-- YOUR INSTRUCTIONS --
All records below should be repeated exactly, with the pictures left out.
------ DATA PROVIDED ------
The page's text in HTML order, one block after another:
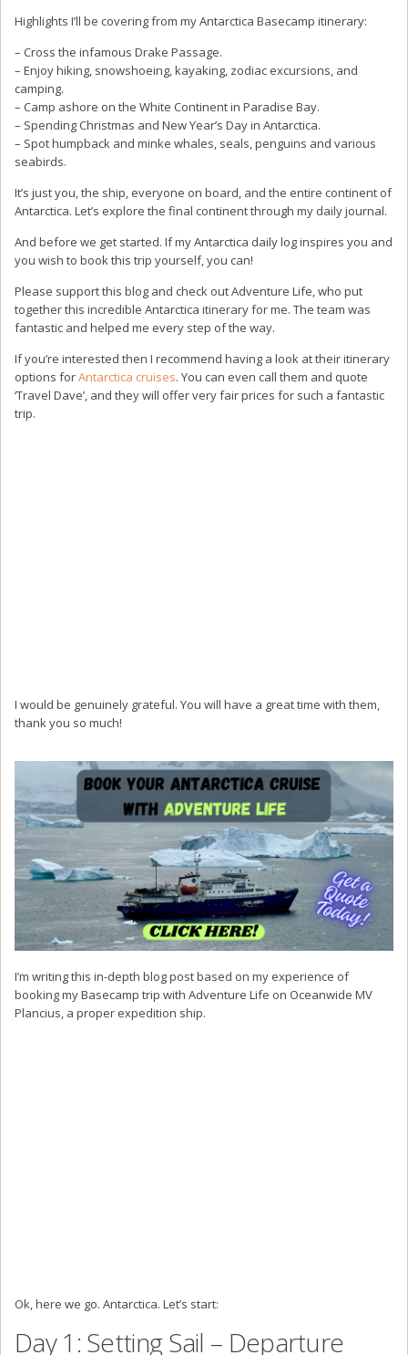
Highlights I’ll be covering from my Antarctica Basecamp itinerary:
– Cross the infamous Drake Passage.
– Enjoy hiking, snowshoeing, kayaking, zodiac excursions, and
camping.
– Camp ashore on the White Continent in Paradise Bay.
– Spending Christmas and New Year’s Day in Antarctica.
– Spot humpback and minke whales, seals, penguins and various
seabirds.
It’s just you, the ship, everyone on board, and the entire continent of
Antarctica. Let’s explore the final continent through my daily journal.
And before we get started. If my Antarctica daily log inspires you and
you wish to book this trip yourself, you can!
Please support this blog and check out Adventure Life, who put
together this incredible Antarctica itinerary for me. The team was
fantastic and helped me every step of the way.
If you’re interested then I recommend having a look at their itinerary
options forAntarctica cruises. You can even call them and quote
‘Travel Dave’, and they will offer very fair prices for such a fantastic
trip.
I would be genuinely grateful. You will have a great time with them,
thank you so much!
I’m writing this in-depth blog post based on my experience of
booking my Basecamp trip with Adventure Life on Oceanwide MV
Plancius, a proper expedition ship.
Ok, here we go. Antarctica. Let’s start:
Day 1: Setting Sail – Departure
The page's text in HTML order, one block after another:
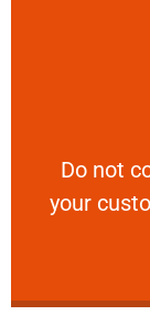
​Do not
your
​Do not
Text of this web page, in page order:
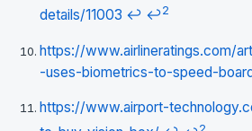
details/11003 ↩ ↩2
https://www.airlineratings.com/
-uses-biometrics-to-speed-
https://www.airport-
2
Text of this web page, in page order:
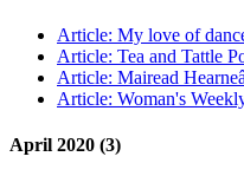
Article: My love of
Article: Tea and Tattle
Article: Mairead
Article: Woman's
April 2020 (3)
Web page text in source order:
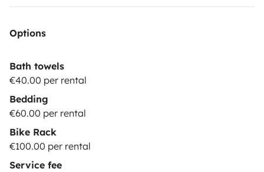
Options
Bath towels
€40.00 per rental
Bedding
€60.00 per rental
Bike Rack
€100.00 per rental
Service fee
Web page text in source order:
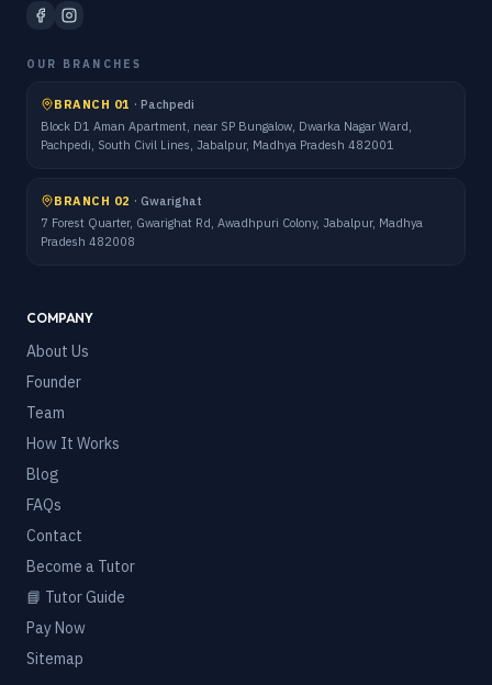
OUR BRANCHES
BRANCH 01 · Pachpedi
Block D1 Aman Apartment, near SP Bungalow, Dwarka Nagar Ward,
Pachpedi, South Civil Lines, Jabalpur, Madhya Pradesh 482001
BRANCH 02 · Gwarighat
7 Forest Quarter, Gwarighat Rd, Awadhpuri Colony, Jabalpur, Madhya
Pradesh 482008
COMPANY
About Us
Founder
Team
How It Works
Blog
FAQs
Contact
Become a Tutor
📘 Tutor Guide
Pay Now
Sitemap
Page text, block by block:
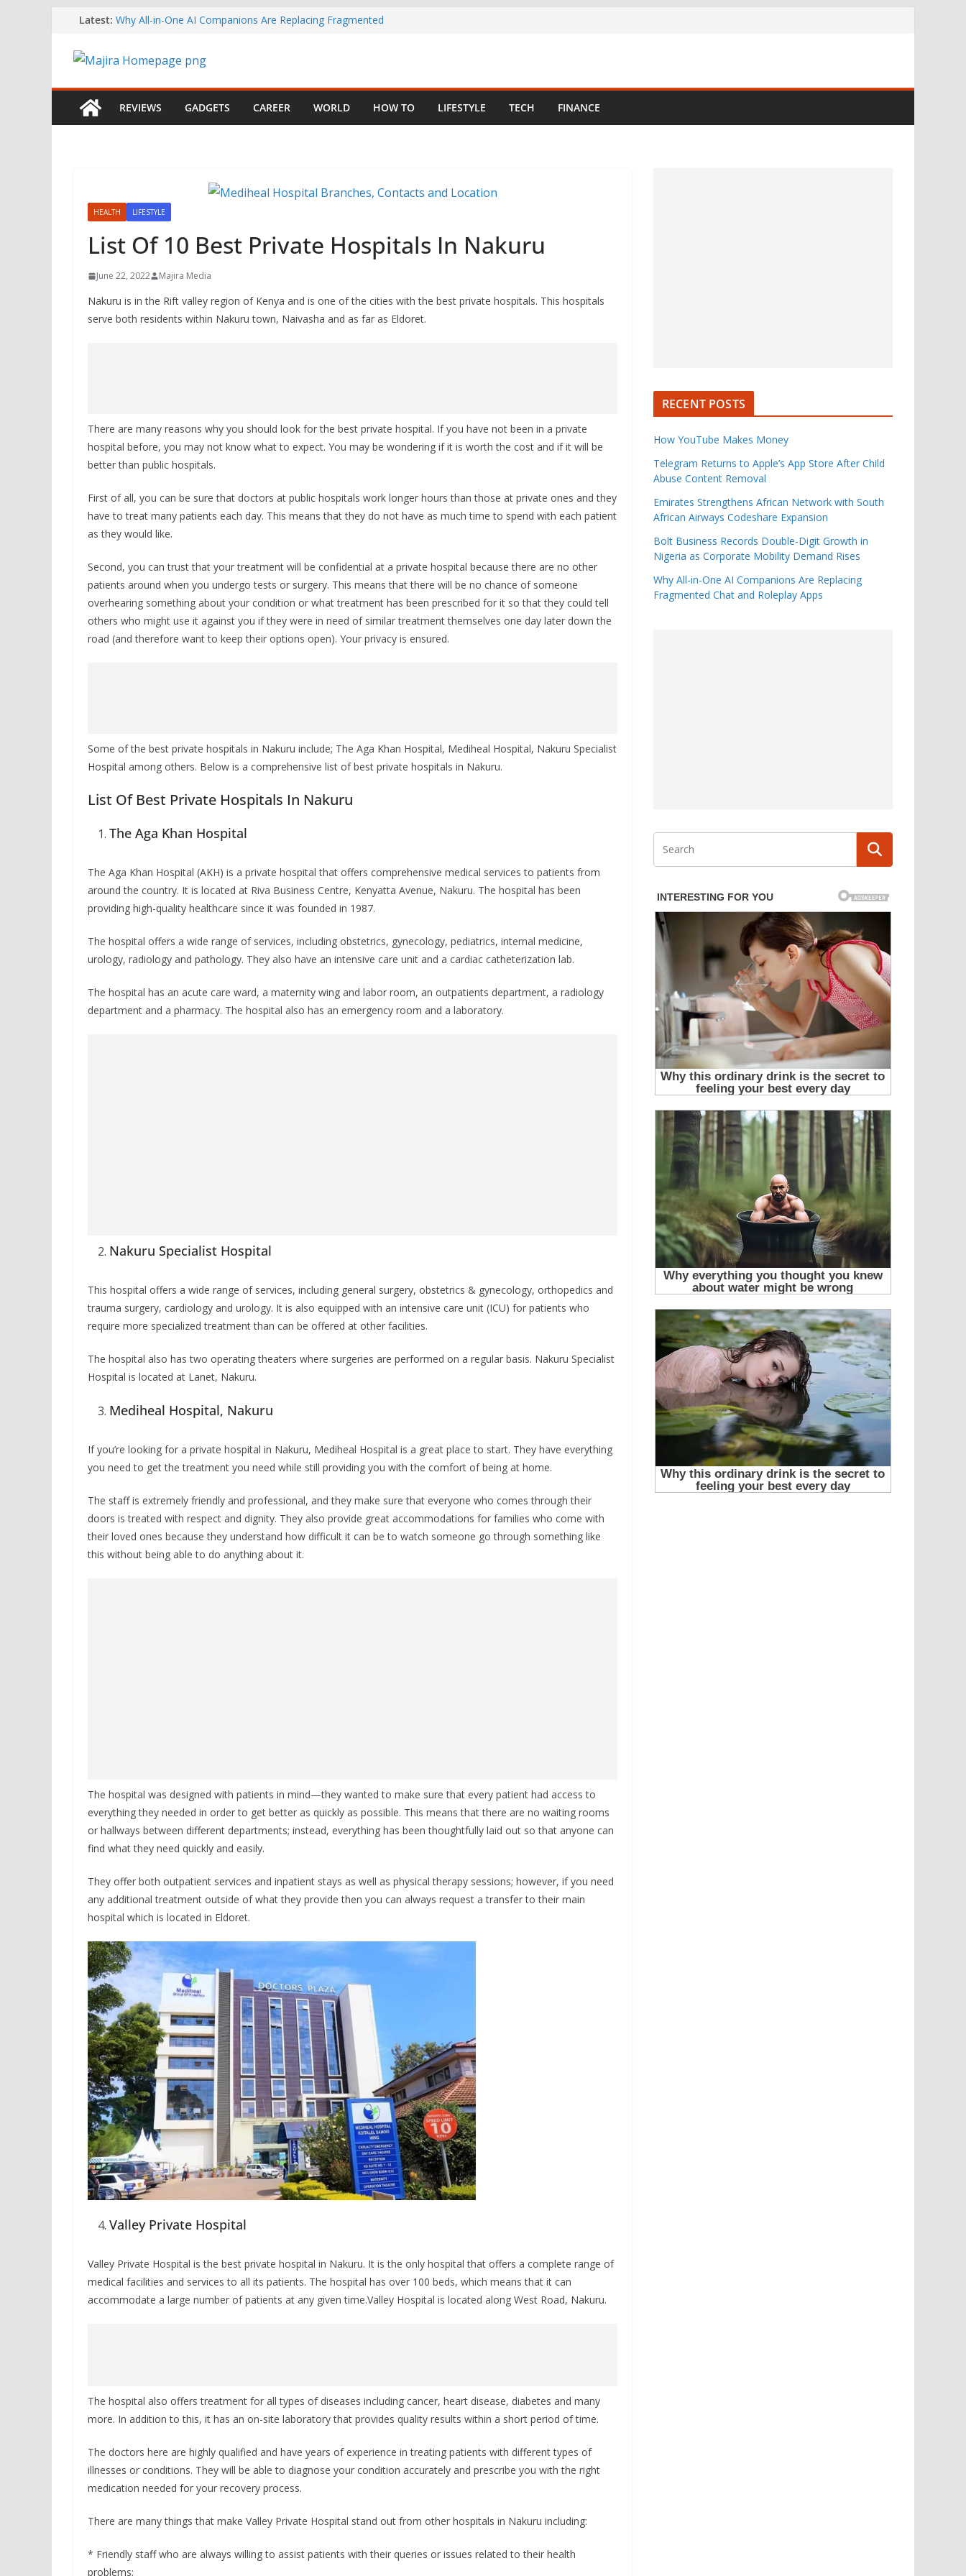
content
Latest: Why All-in-One AI Companions Are Replacing Fragmented
Telegram Returns to Apple’s App Store After Child Abuse
Emirates Strengthens African Network with South African
Airways Codeshare Expansion
REVIEWS GADGETS CAREER WORLD HOW TO LIFESTYLE TECH FINANCE
HEALTH LIFESTYLE
List Of 10 Best Private Hospitals In Nakuru
June 22, 2022 Majira Media
Nakuru is in the Rift valley region of Kenya and is one of the cities with the best private hospitals. This hospitals
serve both residents within Nakuru town, Naivasha and as far as Eldoret.
There are many reasons why you should look for the best private hospital. If you have not been in a private
hospital before, you may not know what to expect. You may be wondering if it is worth the cost and if it will be
better than public hospitals.
First of all, you can be sure that doctors at public hospitals work longer hours than those at private ones and they
have to treat many patients each day. This means that they do not have as much time to spend with each patient
as they would like.
Second, you can trust that your treatment will be confidential at a private hospital because there are no other
patients around when you undergo tests or surgery. This means that there will be no chance of someone
overhearing something about your condition or what treatment has been prescribed for it so that they could tell
others who might use it against you if they were in need of similar treatment themselves one day later down the
road (and therefore want to keep their options open). Your privacy is ensured.
Some of the best private hospitals in Nakuru include; The Aga Khan Hospital, Mediheal Hospital, Nakuru Specialist
Hospital among others. Below is a comprehensive list of best private hospitals in Nakuru.
List Of Best Private Hospitals In Nakuru
The Aga Khan Hospital
The Aga Khan Hospital (AKH) is a private hospital that offers comprehensive medical services to patients from
around the country. It is located at Riva Business Centre, Kenyatta Avenue, Nakuru. The hospital has been
providing high-quality healthcare since it was founded in 1987.
The hospital offers a wide range of services, including obstetrics, gynecology, pediatrics, internal medicine,
urology, radiology and pathology. They also have an intensive care unit and a cardiac catheterization lab.
The hospital has an acute care ward, a maternity wing and labor room, an outpatients department, a radiology
department and a pharmacy. The hospital also has an emergency room and a laboratory.
Nakuru Specialist Hospital
This hospital offers a wide range of services, including general surgery, obstetrics & gynecology, orthopedics and
trauma surgery, cardiology and urology. It is also equipped with an intensive care unit (ICU) for patients who
require more specialized treatment than can be offered at other facilities.
The hospital also has two operating theaters where surgeries are performed on a regular basis. Nakuru Specialist
Hospital is located at Lanet, Nakuru.
Mediheal Hospital, Nakuru
If you’re looking for a private hospital in Nakuru, Mediheal Hospital is a great place to start. They have everything
you need to get the treatment you need while still providing you with the comfort of being at home.
The staff is extremely friendly and professional, and they make sure that everyone who comes through their
doors is treated with respect and dignity. They also provide great accommodations for families who come with
their loved ones because they understand how difficult it can be to watch someone go through something like
this without being able to do anything about it.
The hospital was designed with patients in mind—they wanted to make sure that every patient had access to
everything they needed in order to get better as quickly as possible. This means that there are no waiting rooms
or hallways between different departments; instead, everything has been thoughtfully laid out so that anyone can
find what they need quickly and easily.
They offer both outpatient services and inpatient stays as well as physical therapy sessions; however, if you need
any additional treatment outside of what they provide then you can always request a transfer to their main
hospital which is located in Eldoret.
Valley Private Hospital
Valley Private Hospital is the best private hospital in Nakuru. It is the only hospital that offers a complete range of
medical facilities and services to all its patients. The hospital has over 100 beds, which means that it can
accommodate a large number of patients at any given time.Valley Hospital is located along West Road, Nakuru.
The hospital also offers treatment for all types of diseases including cancer, heart disease, diabetes and many
more. In addition to this, it has an on-site laboratory that provides quality results within a short period of time.
The doctors here are highly qualified and have years of experience in treating patients with different types of
illnesses or conditions. They will be able to diagnose your condition accurately and prescribe you with the right
medication needed for your recovery process.
There are many things that make Valley Private Hospital stand out from other hospitals in Nakuru including:
* Friendly staff who are always willing to assist patients with their queries or issues related to their health
problems;
RECENT POSTS
How YouTube Makes Money
Telegram Returns to Apple’s App Store After Child
Abuse Content Removal
Emirates Strengthens African Network with South
African Airways Codeshare Expansion
Bolt Business Records Double-Digit Growth in
Nigeria as Corporate Mobility Demand Rises
Why All-in-One AI Companions Are Replacing
Fragmented Chat and Roleplay Apps
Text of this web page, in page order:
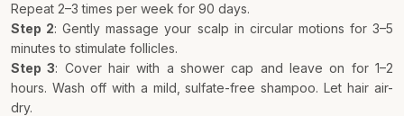
Repeat 2–3 times per week for 90 days.
Step 2: Gently massage your scalp in circular motions for 3–5
minutes to stimulate follicles.
Step 3: Cover hair with a shower cap and leave on for 1–2
hours. Wash off with a mild, sulfate-free shampoo. Let hair air-
dry.
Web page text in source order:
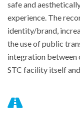
safe and
experience. The
identity/brand,
the use of public
integration between
STC facility itself
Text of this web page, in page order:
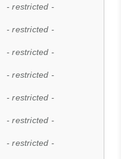
- restricted -
- restricted -
- restricted -
- restricted -
- restricted -
- restricted -
- restricted -
------
-- FINAL ANSWER --
The page's text in HTML order, one block after another:
Highlights I’ll be covering from my Antarctica Basecamp itinerary:
– Cross the infamous Drake Passage.
– Enjoy hiking, snowshoeing, kayaking, zodiac excursions, and
camping.
– Camp ashore on the White Continent in Paradise Bay.
– Spending Christmas and New Year’s Day in Antarctica.
– Spot humpback and minke whales, seals, penguins and various
seabirds.
It’s just you, the ship, everyone on board, and the entire continent of
Antarctica. Let’s explore the final continent through my daily journal.
And before we get started. If my Antarctica daily log inspires you and
you wish to book this trip yourself, you can!
Please support this blog and check out Adventure Life, who put
together this incredible Antarctica itinerary for me. The team was
fantastic and helped me every step of the way.
If you’re interested then I recommend having a look at their itinerary
options forAntarctica cruises. You can even call them and quote
‘Travel Dave’, and they will offer very fair prices for such a fantastic
trip.
I would be genuinely grateful. You will have a great time with them,
thank you so much!
I’m writing this in-depth blog post based on my experience of
booking my Basecamp trip with Adventure Life on Oceanwide MV
Plancius, a proper expedition ship.
Ok, here we go. Antarctica. Let’s start:
Day 1: Setting Sail – Departure
The page's text in HTML order, one block after another:
​Do not
your
​Do not
Text of this web page, in page order:
details/11003 ↩ ↩2
https://www.airlineratings.com/
-uses-biometrics-to-speed-
https://www.airport-
2
Text of this web page, in page order:
Article: My love of
Article: Tea and Tattle
Article: Mairead
Article: Woman's
April 2020 (3)
Web page text in source order:
Options
Bath towels
€40.00 per rental
Bedding
€60.00 per rental
Bike Rack
€100.00 per rental
Service fee
Web page text in source order:
OUR BRANCHES
BRANCH 01 · Pachpedi
Block D1 Aman Apartment, near SP Bungalow, Dwarka Nagar Ward,
Pachpedi, South Civil Lines, Jabalpur, Madhya Pradesh 482001
BRANCH 02 · Gwarighat
7 Forest Quarter, Gwarighat Rd, Awadhpuri Colony, Jabalpur, Madhya
Pradesh 482008
COMPANY
About Us
Founder
Team
How It Works
Blog
FAQs
Contact
Become a Tutor
📘 Tutor Guide
Pay Now
Sitemap
Page text, block by block:
content
Latest: Why All-in-One AI Companions Are Replacing Fragmented
Telegram Returns to Apple’s App Store After Child Abuse
Emirates Strengthens African Network with South African
Airways Codeshare Expansion
REVIEWS GADGETS CAREER WORLD HOW TO LIFESTYLE TECH FINANCE
HEALTH LIFESTYLE
List Of 10 Best Private Hospitals In Nakuru
June 22, 2022 Majira Media
Nakuru is in the Rift valley region of Kenya and is one of the cities with the best private hospitals. This hospitals
serve both residents within Nakuru town, Naivasha and as far as Eldoret.
There are many reasons why you should look for the best private hospital. If you have not been in a private
hospital before, you may not know what to expect. You may be wondering if it is worth the cost and if it will be
better than public hospitals.
First of all, you can be sure that doctors at public hospitals work longer hours than those at private ones and they
have to treat many patients each day. This means that they do not have as much time to spend with each patient
as they would like.
Second, you can trust that your treatment will be confidential at a private hospital because there are no other
patients around when you undergo tests or surgery. This means that there will be no chance of someone
overhearing something about your condition or what treatment has been prescribed for it so that they could tell
others who might use it against you if they were in need of similar treatment themselves one day later down the
road (and therefore want to keep their options open). Your privacy is ensured.
Some of the best private hospitals in Nakuru include; The Aga Khan Hospital, Mediheal Hospital, Nakuru Specialist
Hospital among others. Below is a comprehensive list of best private hospitals in Nakuru.
List Of Best Private Hospitals In Nakuru
The Aga Khan Hospital
The Aga Khan Hospital (AKH) is a private hospital that offers comprehensive medical services to patients from
around the country. It is located at Riva Business Centre, Kenyatta Avenue, Nakuru. The hospital has been
providing high-quality healthcare since it was founded in 1987.
The hospital offers a wide range of services, including obstetrics, gynecology, pediatrics, internal medicine,
urology, radiology and pathology. They also have an intensive care unit and a cardiac catheterization lab.
The hospital has an acute care ward, a maternity wing and labor room, an outpatients department, a radiology
department and a pharmacy. The hospital also has an emergency room and a laboratory.
Nakuru Specialist Hospital
This hospital offers a wide range of services, including general surgery, obstetrics & gynecology, orthopedics and
trauma surgery, cardiology and urology. It is also equipped with an intensive care unit (ICU) for patients who
require more specialized treatment than can be offered at other facilities.
The hospital also has two operating theaters where surgeries are performed on a regular basis. Nakuru Specialist
Hospital is located at Lanet, Nakuru.
Mediheal Hospital, Nakuru
If you’re looking for a private hospital in Nakuru, Mediheal Hospital is a great place to start. They have everything
you need to get the treatment you need while still providing you with the comfort of being at home.
The staff is extremely friendly and professional, and they make sure that everyone who comes through their
doors is treated with respect and dignity. They also provide great accommodations for families who come with
their loved ones because they understand how difficult it can be to watch someone go through something like
this without being able to do anything about it.
The hospital was designed with patients in mind—they wanted to make sure that every patient had access to
everything they needed in order to get better as quickly as possible. This means that there are no waiting rooms
or hallways between different departments; instead, everything has been thoughtfully laid out so that anyone can
find what they need quickly and easily.
They offer both outpatient services and inpatient stays as well as physical therapy sessions; however, if you need
any additional treatment outside of what they provide then you can always request a transfer to their main
hospital which is located in Eldoret.
Valley Private Hospital
Valley Private Hospital is the best private hospital in Nakuru. It is the only hospital that offers a complete range of
medical facilities and services to all its patients. The hospital has over 100 beds, which means that it can
accommodate a large number of patients at any given time.Valley Hospital is located along West Road, Nakuru.
The hospital also offers treatment for all types of diseases including cancer, heart disease, diabetes and many
more. In addition to this, it has an on-site laboratory that provides quality results within a short period of time.
The doctors here are highly qualified and have years of experience in treating patients with different types of
illnesses or conditions. They will be able to diagnose your condition accurately and prescribe you with the right
medication needed for your recovery process.
There are many things that make Valley Private Hospital stand out from other hospitals in Nakuru including:
* Friendly staff who are always willing to assist patients with their queries or issues related to their health
problems;
RECENT POSTS
How YouTube Makes Money
Telegram Returns to Apple’s App Store After Child
Abuse Content Removal
Emirates Strengthens African Network with South
African Airways Codeshare Expansion
Bolt Business Records Double-Digit Growth in
Nigeria as Corporate Mobility Demand Rises
Why All-in-One AI Companions Are Replacing
Fragmented Chat and Roleplay Apps
Text of this web page, in page order:
Repeat 2–3 times per week for 90 days.
Step 2: Gently massage your scalp in circular motions for 3–5
minutes to stimulate follicles.
Step 3: Cover hair with a shower cap and leave on for 1–2
hours. Wash off with a mild, sulfate-free shampoo. Let hair air-
dry.
Web page text in source order:
safe and
experience. The
identity/brand,
the use of public
integration between
STC facility itself
Text of this web page, in page order:
- restricted -
- restricted -
- restricted -
- restricted -
- restricted -
- restricted -
- restricted -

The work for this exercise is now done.